Trump then asks why FBI and CIA officials bought “liability insurance” on the day the dossier of reports compiled by former British intelligence official Christopher Steele became public. This claim is based on a text-message exchange between two people that was highlighted by attorneys for former national security adviser Michael Flynn. This, too, is classic Trump: find something new or obscure that hasn’t been picked apart 1,000 times and elevate it as significant not because it is but because it hasn’t yet been shown not to be. Did this insurance-purchasing actually happen? What difference! What matters is that Trump can talk about it.

Case in point, his next question.

“How many fake news journalists been paid or compensated by U.S. government agencies directly or indirectly,” Trump asked, “for their role in spreading domestic disinformation like the FBI did with Twitter?”

This is not a terribly sharp question, not that that’s the point. He’s taking a bit of misinformation that emerged on the right recently — that the FBI paid Twitter to censor people — and suggesting that the government paid the media to spread misinformation. But the FBI didn’t pay Twitter to censor people. It followed federal law that mandates the government repay technology companies for providing information in compliance with subpoenas. It’s as though I bought something from you on Etsy and sent you a check for $100 with a letter thanking you — and then someone took that letter and tried to argue that it showed I was paying you to post rude Facebook comments.

This has been debunked, lots of times, conclusively. Trump doesn’t care. His allies don’t care. His supporters don’t care. It sounds bad. Can you imagine what the FBI tried to cover up with Twitter and Facebook and all of them?

Trump asks a generic question about the government trying to upend the 2020 election, which is just a vague, unremarkable Trumpism. But then we get to his meaty final “question.”

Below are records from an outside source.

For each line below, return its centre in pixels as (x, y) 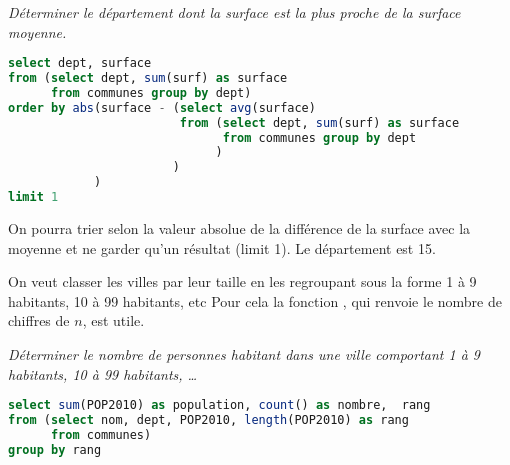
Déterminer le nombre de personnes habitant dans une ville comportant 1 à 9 (244, 353)
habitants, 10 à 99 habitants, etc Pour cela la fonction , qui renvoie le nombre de (255, 300)
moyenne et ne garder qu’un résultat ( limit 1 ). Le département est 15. (222, 247)
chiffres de (39, 320)
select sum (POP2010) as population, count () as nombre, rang (219, 405)
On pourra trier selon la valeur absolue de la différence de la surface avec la (239, 227)
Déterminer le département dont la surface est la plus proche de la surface (234, 12)
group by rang (55, 449)

“What was the role of federal agents and informants in pressing the crowd toward the Capitol on Jan. 6?” he asked. “And who is Ray Epps?”

The central cause of the Capitol riot, of course, is the guy asking this question, the guy who constantly misled his followers about the 2020 election, who encouraged them to come to Washington on that day, who riled them up despite knowing that they had weapons and who then directed them at the Capitol. But Trump isn’t excited about copping to all of that, so he has no qualms about asking the conveniently unanswerable question of potential FBI involvement.

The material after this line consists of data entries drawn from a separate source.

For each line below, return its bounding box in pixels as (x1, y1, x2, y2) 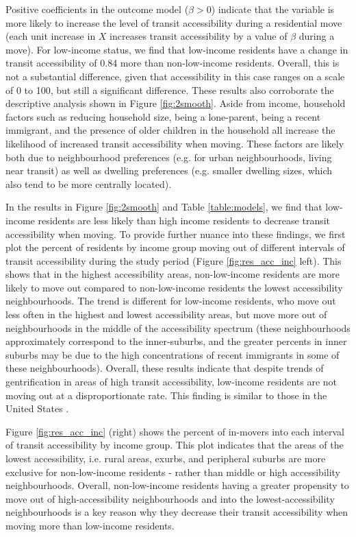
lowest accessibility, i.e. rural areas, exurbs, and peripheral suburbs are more (5, 451, 326, 465)
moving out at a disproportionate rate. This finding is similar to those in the (5, 387, 327, 402)
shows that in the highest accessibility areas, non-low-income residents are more (5, 267, 340, 281)
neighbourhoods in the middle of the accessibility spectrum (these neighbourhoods (5, 320, 351, 335)
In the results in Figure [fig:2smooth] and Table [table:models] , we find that (5, 200, 322, 214)
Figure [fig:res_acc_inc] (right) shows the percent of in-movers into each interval (5, 424, 344, 438)
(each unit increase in (5, 29, 96, 43)
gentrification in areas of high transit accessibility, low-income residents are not (5, 374, 338, 389)
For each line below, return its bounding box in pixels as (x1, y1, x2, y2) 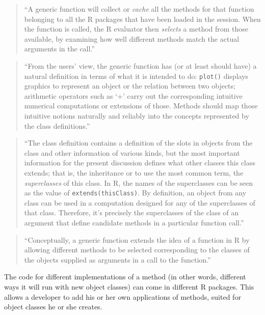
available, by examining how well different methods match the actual (24, 33, 240, 44)
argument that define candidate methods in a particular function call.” (24, 217, 244, 227)
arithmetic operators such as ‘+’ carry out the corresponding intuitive (24, 90, 243, 101)
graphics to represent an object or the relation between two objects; (24, 80, 235, 91)
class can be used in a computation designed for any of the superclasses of (24, 197, 255, 208)
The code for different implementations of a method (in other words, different (4, 271, 246, 282)
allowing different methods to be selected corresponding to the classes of (24, 244, 250, 255)
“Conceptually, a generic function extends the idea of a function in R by (24, 234, 250, 245)

The FBI, of course, doesn’t say when it has agents somewhere because if it started doing so, you could figure out FBI infiltration by a process of elimination. “Do you have agents infiltrating Organization X?” “No.” “How about Organization Y?” “Uh, no comment?”

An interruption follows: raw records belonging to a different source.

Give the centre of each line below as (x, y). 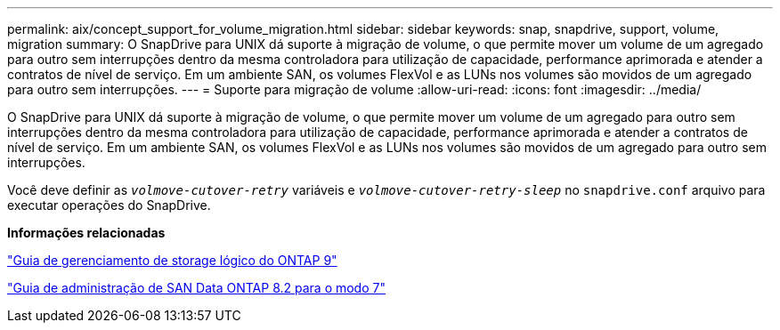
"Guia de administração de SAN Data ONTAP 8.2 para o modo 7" (196, 288)
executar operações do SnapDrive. (109, 205)
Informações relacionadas (86, 233)
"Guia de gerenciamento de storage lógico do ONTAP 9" (172, 260)

But it’s the “Ray Epps” mention that’s the real tell. Epps, a guy caught on tape encouraging people to go into the Capitol the day before, has become a central part of the half-baked conspiracy theory that the riot was somehow triggered by federal agents. His presence — and lack of culpability — has been examined and demonstrated at length, but Trump et al. don’t care. “Who is Ray Epps” is to the Capitol riot what “jet fuel can’t melt steel beams” was to the Sept. 11, 2001, terrorist attacks: a shorthand marker of skepticism. Or, really, a marker that the speaker, presumably like those to whom he’s speaking, rejects the evidence debunking the “question” being elevated. It’s a statement less about believing this specific thing than about a broad willingness to disbelieve anything that needs to be disbelieved to keep the central idea in play.

What Trump is doing is not producing useful, thoughtful questions to a congressional committee that plans to act in good faith. He’s simply trying to carve out a bit of the turf the committee was meant to stake out: a formalized rejection of the obvious reality of the Russia probe and Jan. 6. The committee exists to benefit from long-stoked skepticism of the official (accurate) understanding of those events and darned if Trump isn’t going to benefit from it, too.

And this is how “just asking questions” works.